2.3 Statistical Analyses
2.3.1 Model selection to evaluate support for each covariate
All predictor variables, early-season cereal rye biomass, cereal rye planting date (Julian days), late termination date (Julian days), mean late PAR, and both early and late CGDD, were standardized by subtracting the mean and dividing by the standard deviation of each variable (Gelman, 2008).We examined all candidate predictor variables for collinearity using the vif function in the car package (v3.0-10) (Fox et al., 2018) and removed the precipitation variables because of their variance inflation factor scores > 3 (Zuur et al., 2010). Site location (which varied occasionally from year to year within states) was input as a unique categorical variable for each set of field location coordinates.

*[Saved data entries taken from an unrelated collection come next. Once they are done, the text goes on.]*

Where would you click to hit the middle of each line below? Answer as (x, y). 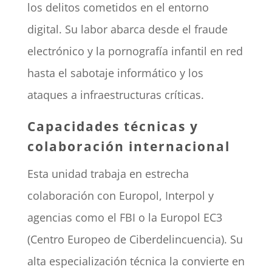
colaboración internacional (128, 147)
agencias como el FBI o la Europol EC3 (124, 218)
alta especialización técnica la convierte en (136, 261)
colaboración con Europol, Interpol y (120, 196)
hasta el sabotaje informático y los (115, 73)
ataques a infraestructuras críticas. (115, 95)
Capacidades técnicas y (113, 127)
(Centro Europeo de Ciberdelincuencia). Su (135, 240)

We fit a generalized linear mixed effects model (GLMM) using the glmer function in the lme4 package (Bates et al., 2015) with a Gaussian error distribution and log link function due to overdispersion in the response variable (late-season cereal rye cover crop biomass in kg ha-1). We specified a hierarchical model with random intercepts for each location and for blocks (nested under each location) to address the non-independence of repeated measurements within the same locations and blocks through time (Pinheiro & Bates, 2000). We fit a “global” model with all covariates that we hypothesized to be important including early-season cereal rye biomass, cereal rye planting date (in Julian days), late termination date, mean late PAR, and both early and late CGDD. We visually assessed model assumptions of homogeneity of variance across groups and normality of fitted residuals.

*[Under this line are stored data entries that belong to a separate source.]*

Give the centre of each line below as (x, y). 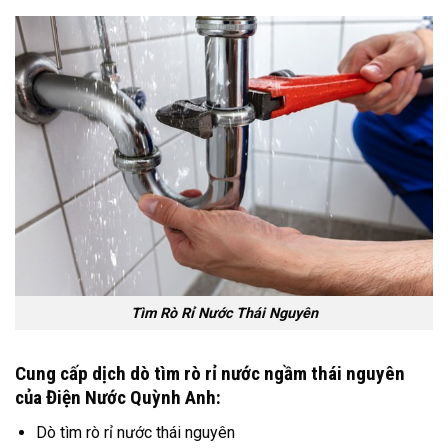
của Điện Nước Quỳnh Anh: (118, 398)
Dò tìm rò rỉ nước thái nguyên (135, 432)
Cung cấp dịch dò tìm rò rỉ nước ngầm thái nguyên (210, 374)
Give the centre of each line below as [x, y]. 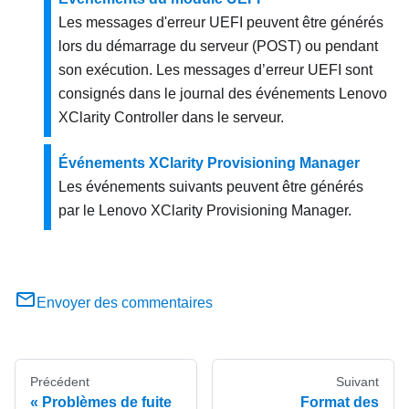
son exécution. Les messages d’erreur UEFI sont [215, 70]
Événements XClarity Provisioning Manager [209, 163]
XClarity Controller [118, 118]
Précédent [60, 382]
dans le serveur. [231, 118]
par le [79, 211]
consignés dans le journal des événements [199, 94]
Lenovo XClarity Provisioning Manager [223, 211]

2.3.2 Random forest model and validation
To improve the accuracy of predictions, we also fit a random forest machine learning model on the dataset using the randomForest package v. 4.7–11 in R (Breiman, 2001; Liaw & Wiener, 2002). We specified a random forest model with the training parameters ntree set to 1,000 and mtry set to 2 and included the same covariates as the GLMM, except we included site latitude and longitude coordinates separately rather than as categorical locations. Variable importance was calculated with the randomForest package; variables were ranked using %IncMSE, the mean decrease in prediction accuracy on the out of bag samples as each variable is randomly permuted.

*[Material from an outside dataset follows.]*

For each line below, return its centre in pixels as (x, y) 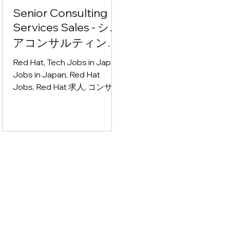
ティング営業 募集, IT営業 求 (64, 99)
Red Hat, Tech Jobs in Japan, (67, 62)
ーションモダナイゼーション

The dataset was randomly partitioned so that the random forest model was trained on 70% of the total data, and 30% was withheld and used for model validation. We also used the same data partition to validate a version of the “global model” GLMM that was refitted to include only the training data. To assess how model performance varied across “low” and “high” cover crop biomass values, we evaluated it separately for “low” biomass observations of 4,000 kg ha-1 or less and “high” cereal rye biomass values greater than 4,000 kg ha-1.